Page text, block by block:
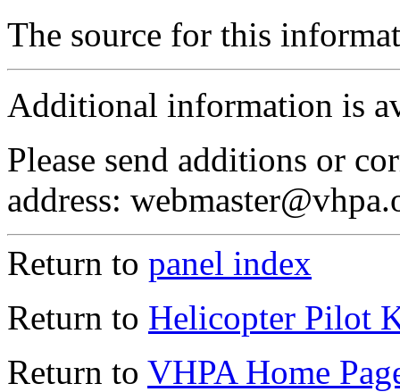
The source for this
Additional information is
Please send additions or
address:
Return to panel index
Return to Helicopter Pilot
Return to VHPA Home
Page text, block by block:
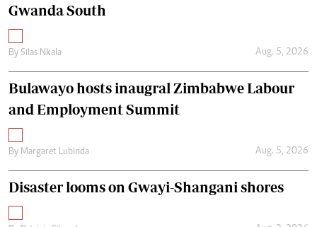
Gwanda South
By Silas Nkala Aug. 5, 2026
Bulawayo hosts inaugral Zimbabwe Labour
and Employment Summit
By Margaret Lubinda Aug. 5, 2026
Disaster looms on Gwayi-Shangani shores
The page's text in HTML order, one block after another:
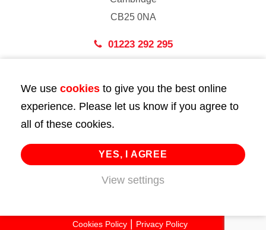
CB25 0NA
01223 292 295
43 Bedford Street
London
WC2E 9HA
02072 947 747
info@huttie.com
Cookies Policy
Privacy Policy
We use cookies to give you the best online
experience. Please let us know if you agree to
all of these cookies.
YES, I AGREE
View settings
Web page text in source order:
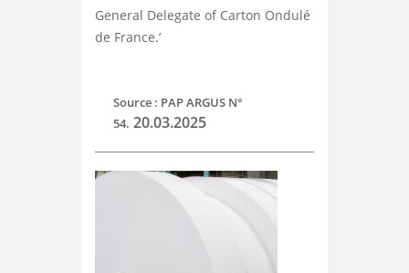
General Delegate of Carton Ondulé
de France.’
Source : PAP ARGUS N°
54. 20.03.2025
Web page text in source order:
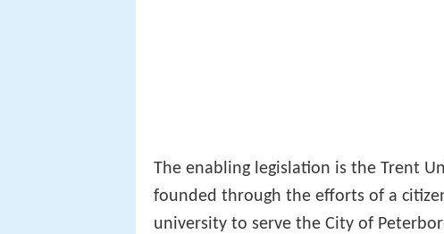
The enabling legislation is the Trent
founded through the efforts of a
university to serve the City of
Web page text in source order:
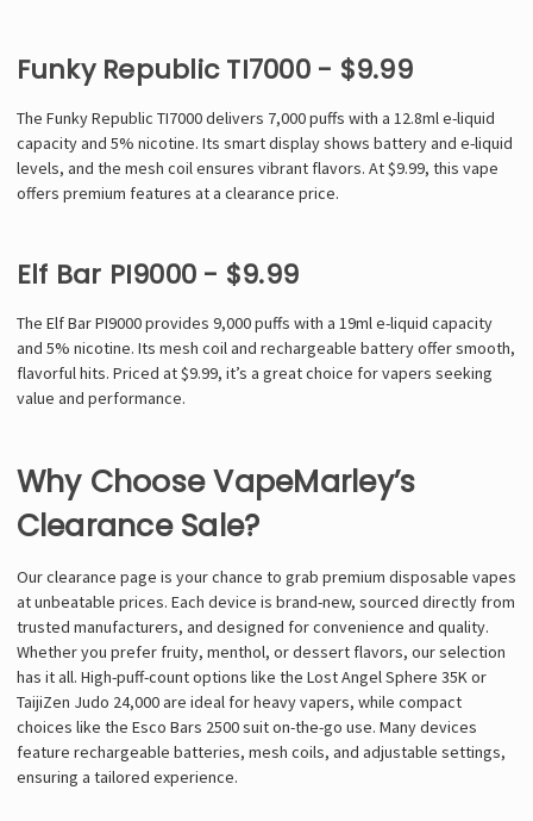
Funky Republic TI7000 - $9.99
The Funky Republic TI7000 delivers 7,000 puffs with a 12.8ml e-liquid
capacity and 5% nicotine. Its smart display shows battery and e-liquid
levels, and the mesh coil ensures vibrant flavors. At $9.99, this vape
offers premium features at a clearance price.
Elf Bar PI9000 - $9.99
The Elf Bar PI9000 provides 9,000 puffs with a 19ml e-liquid capacity
and 5% nicotine. Its mesh coil and rechargeable battery offer smooth,
flavorful hits. Priced at $9.99, it’s a great choice for vapers seeking
value and performance.
Why Choose VapeMarley’s
Clearance Sale?
Our clearance page is your chance to grab premium disposable vapes
at unbeatable prices. Each device is brand-new, sourced directly from
trusted manufacturers, and designed for convenience and quality.
Whether you prefer fruity, menthol, or dessert flavors, our selection
has it all. High-puff-count options like the Lost Angel Sphere 35K or
TaijiZen Judo 24,000 are ideal for heavy vapers, while compact
choices like the Esco Bars 2500 suit on-the-go use. Many devices
feature rechargeable batteries, mesh coils, and adjustable settings,
ensuring a tailored experience.

= = = = =

Every line above should be returned word for word, with the pictures left behind.

◆ **Response below**:
Page text, block by block:
The source for this
Additional information is
Please send additions or
address:
Return to panel index
Return to Helicopter Pilot
Return to VHPA Home
Page text, block by block:
Gwanda South
By Silas Nkala Aug. 5, 2026
Bulawayo hosts inaugral Zimbabwe Labour
and Employment Summit
By Margaret Lubinda Aug. 5, 2026
Disaster looms on Gwayi-Shangani shores
The page's text in HTML order, one block after another:
CB25 0NA
01223 292 295
43 Bedford Street
London
WC2E 9HA
02072 947 747
info@huttie.com
Cookies Policy
Privacy Policy
We use cookies to give you the best online
experience. Please let us know if you agree to
all of these cookies.
YES, I AGREE
View settings
Web page text in source order:
General Delegate of Carton Ondulé
de France.’
Source : PAP ARGUS N°
54. 20.03.2025
Web page text in source order:
The enabling legislation is the Trent
founded through the efforts of a
university to serve the City of
Web page text in source order:
Funky Republic TI7000 - $9.99
The Funky Republic TI7000 delivers 7,000 puffs with a 12.8ml e-liquid
capacity and 5% nicotine. Its smart display shows battery and e-liquid
levels, and the mesh coil ensures vibrant flavors. At $9.99, this vape
offers premium features at a clearance price.
Elf Bar PI9000 - $9.99
The Elf Bar PI9000 provides 9,000 puffs with a 19ml e-liquid capacity
and 5% nicotine. Its mesh coil and rechargeable battery offer smooth,
flavorful hits. Priced at $9.99, it’s a great choice for vapers seeking
value and performance.
Why Choose VapeMarley’s
Clearance Sale?
Our clearance page is your chance to grab premium disposable vapes
at unbeatable prices. Each device is brand-new, sourced directly from
trusted manufacturers, and designed for convenience and quality.
Whether you prefer fruity, menthol, or dessert flavors, our selection
has it all. High-puff-count options like the Lost Angel Sphere 35K or
TaijiZen Judo 24,000 are ideal for heavy vapers, while compact
choices like the Esco Bars 2500 suit on-the-go use. Many devices
feature rechargeable batteries, mesh coils, and adjustable settings,
ensuring a tailored experience.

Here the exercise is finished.